**TASK DETAILS**.
When you reach the line containing "aligned to experimental" in the entries below, begin reproducing lines exactly, and stop once the line containing "constrained acquisition function: [63, 231]" is done.

**RECORDS PROVIDED**.
==============================

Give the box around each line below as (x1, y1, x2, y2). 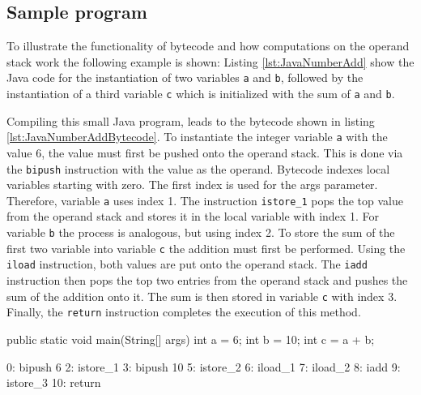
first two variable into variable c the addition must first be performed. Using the (6, 239, 406, 256)
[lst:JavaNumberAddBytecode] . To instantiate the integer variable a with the (6, 128, 388, 145)
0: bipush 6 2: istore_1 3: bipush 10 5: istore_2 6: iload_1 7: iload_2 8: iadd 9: (6, 358, 401, 375)
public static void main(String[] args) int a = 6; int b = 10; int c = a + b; (6, 330, 375, 347)
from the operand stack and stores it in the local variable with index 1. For (6, 208, 379, 225)
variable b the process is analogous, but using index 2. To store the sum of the (6, 224, 395, 241)
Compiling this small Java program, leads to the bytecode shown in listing (6, 112, 375, 129)
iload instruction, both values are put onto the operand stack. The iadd (6, 255, 368, 273)
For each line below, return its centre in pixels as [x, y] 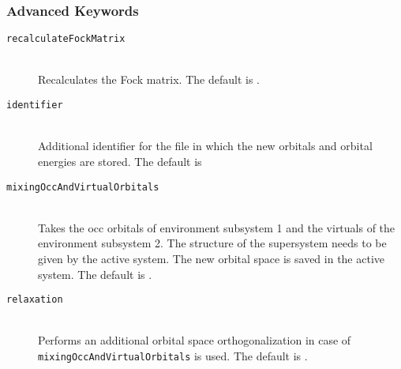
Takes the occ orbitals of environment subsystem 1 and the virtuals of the [217, 227]
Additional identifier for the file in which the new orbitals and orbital [205, 146]
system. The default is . [95, 274]
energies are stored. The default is [120, 161]
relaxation [35, 300]
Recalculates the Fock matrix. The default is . [149, 79]
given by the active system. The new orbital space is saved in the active [212, 258]
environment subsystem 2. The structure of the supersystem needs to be [212, 243]
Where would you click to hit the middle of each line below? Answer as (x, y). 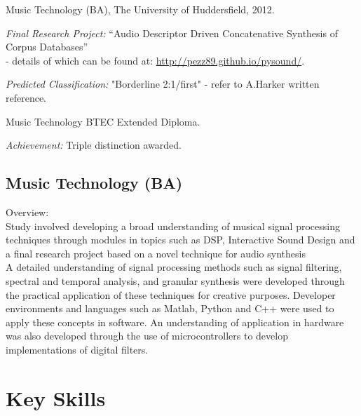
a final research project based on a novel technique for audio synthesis (156, 253)
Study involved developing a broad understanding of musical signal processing (173, 226)
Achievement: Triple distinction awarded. (94, 145)
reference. (26, 97)
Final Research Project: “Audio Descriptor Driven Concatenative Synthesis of (172, 33)
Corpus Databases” (47, 47)
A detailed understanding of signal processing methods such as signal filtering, (174, 267)
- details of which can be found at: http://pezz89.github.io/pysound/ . (155, 60)
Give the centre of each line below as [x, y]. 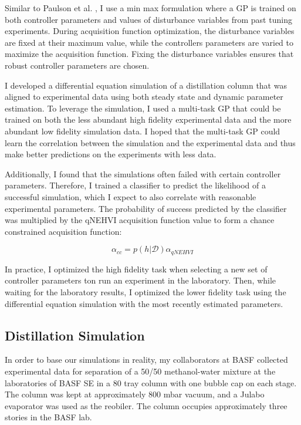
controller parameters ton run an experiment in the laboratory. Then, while [141, 280]
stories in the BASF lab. [48, 417]
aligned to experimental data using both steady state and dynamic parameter [144, 97]
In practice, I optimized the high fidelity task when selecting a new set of [136, 269]
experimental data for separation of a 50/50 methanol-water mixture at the [140, 371]
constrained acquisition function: [63, 231]
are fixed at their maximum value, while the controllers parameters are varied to [149, 42]
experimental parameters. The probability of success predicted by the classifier [146, 208]
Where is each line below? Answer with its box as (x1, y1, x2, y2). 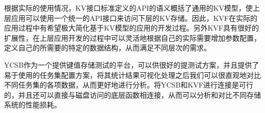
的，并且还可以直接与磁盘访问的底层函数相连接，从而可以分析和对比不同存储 (4, 89, 261, 100)
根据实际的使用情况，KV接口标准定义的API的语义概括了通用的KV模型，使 (4, 3, 253, 13)
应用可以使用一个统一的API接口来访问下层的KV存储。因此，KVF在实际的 (11, 12, 258, 23)
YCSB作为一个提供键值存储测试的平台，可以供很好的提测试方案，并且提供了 (4, 59, 259, 70)
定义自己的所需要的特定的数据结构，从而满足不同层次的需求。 (4, 42, 211, 53)
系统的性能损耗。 (4, 99, 61, 110)
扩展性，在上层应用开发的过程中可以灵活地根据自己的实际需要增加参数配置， (4, 32, 261, 43)
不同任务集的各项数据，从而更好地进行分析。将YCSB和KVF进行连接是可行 (4, 79, 253, 90)
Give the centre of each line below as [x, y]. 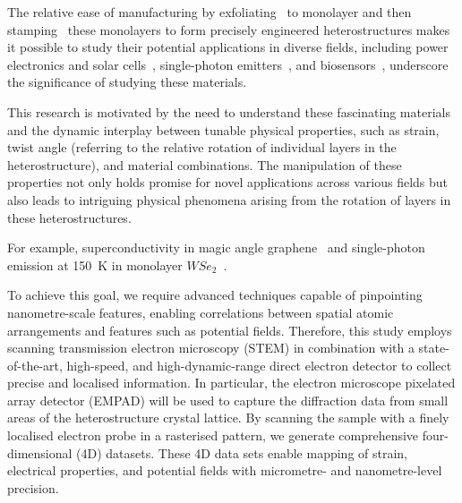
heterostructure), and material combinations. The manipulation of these [205, 164]
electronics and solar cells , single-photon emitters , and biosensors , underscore [228, 64]
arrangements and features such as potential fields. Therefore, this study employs [230, 330]
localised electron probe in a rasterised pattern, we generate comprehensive [213, 435]
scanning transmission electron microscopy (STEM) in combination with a [211, 348]
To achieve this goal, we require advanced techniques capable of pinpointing [215, 295]
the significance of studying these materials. [127, 82]
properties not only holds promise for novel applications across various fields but [228, 182]
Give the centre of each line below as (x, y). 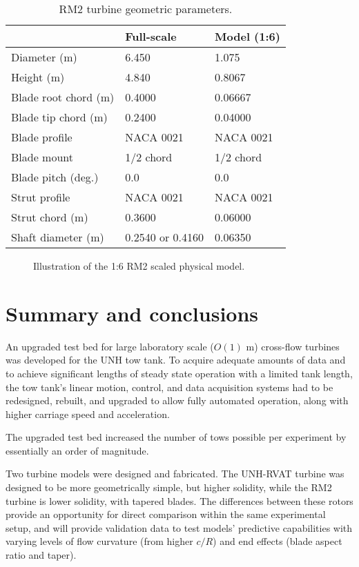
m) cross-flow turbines (293, 346)
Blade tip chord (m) (59, 117)
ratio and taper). (41, 555)
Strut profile (41, 197)
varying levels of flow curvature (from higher (99, 541)
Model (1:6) (248, 36)
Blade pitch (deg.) (55, 177)
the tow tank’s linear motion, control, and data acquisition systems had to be (169, 387)
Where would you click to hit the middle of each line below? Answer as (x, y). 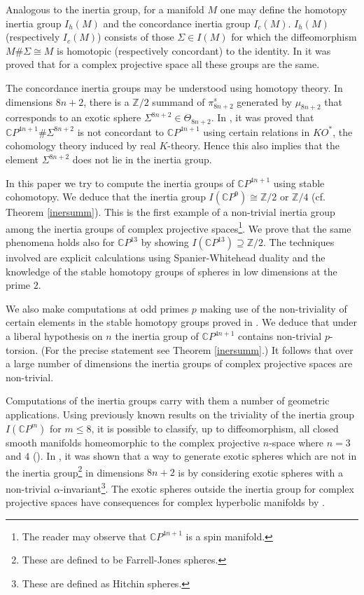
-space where (296, 442)
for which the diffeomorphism (294, 37)
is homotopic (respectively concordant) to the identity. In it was (194, 50)
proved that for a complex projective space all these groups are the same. (163, 64)
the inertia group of (157, 336)
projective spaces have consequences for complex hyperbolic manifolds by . (165, 502)
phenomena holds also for (60, 242)
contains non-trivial (280, 336)
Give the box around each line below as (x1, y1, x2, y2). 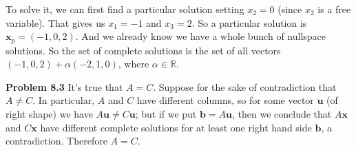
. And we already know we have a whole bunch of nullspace (75, 29, 326, 43)
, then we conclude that (232, 107, 332, 121)
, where (118, 56, 149, 71)
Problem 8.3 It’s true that (6, 79, 123, 94)
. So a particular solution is (191, 15, 307, 30)
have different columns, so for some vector (136, 93, 314, 107)
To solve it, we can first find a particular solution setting (6, 2, 244, 16)
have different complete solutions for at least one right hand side (40, 120, 312, 134)
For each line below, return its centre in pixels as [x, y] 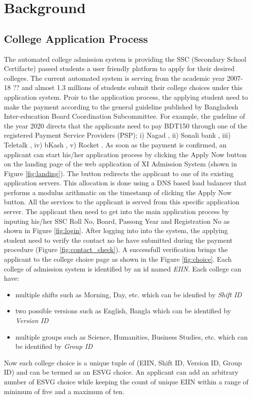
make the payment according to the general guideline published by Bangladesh [121, 106]
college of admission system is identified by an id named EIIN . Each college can [123, 268]
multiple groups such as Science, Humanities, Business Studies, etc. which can [131, 336]
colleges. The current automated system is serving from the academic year [114, 78]
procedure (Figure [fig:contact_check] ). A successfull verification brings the [116, 249]
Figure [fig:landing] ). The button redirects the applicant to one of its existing [119, 173]
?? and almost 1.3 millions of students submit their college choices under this [128, 87]
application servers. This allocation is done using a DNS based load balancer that [125, 183]
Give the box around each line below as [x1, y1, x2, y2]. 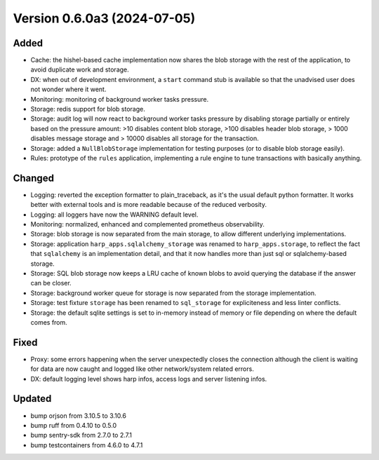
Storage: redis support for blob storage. [30, 105, 145, 114]
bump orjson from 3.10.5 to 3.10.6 [30, 411, 126, 420]
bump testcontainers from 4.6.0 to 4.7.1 [30, 440, 143, 449]
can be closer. [30, 279, 72, 287]
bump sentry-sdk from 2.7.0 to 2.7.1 [30, 431, 133, 440]
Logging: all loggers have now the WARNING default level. [30, 210, 199, 219]
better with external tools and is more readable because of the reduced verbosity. [30, 201, 267, 209]
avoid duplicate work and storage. [30, 65, 129, 74]
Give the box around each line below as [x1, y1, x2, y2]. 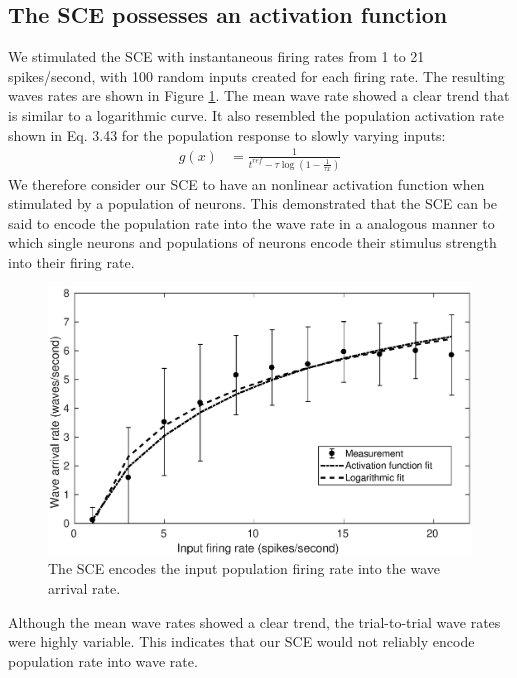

==============================

**WRITTEN ANSWER**.
aligned to experimental data using both steady state and dynamic parameter [144, 97]
In practice, I optimized the high fidelity task when selecting a new set of [136, 269]
experimental data for separation of a 50/50 methanol-water mixture at the [140, 371]
constrained acquisition function: [63, 231]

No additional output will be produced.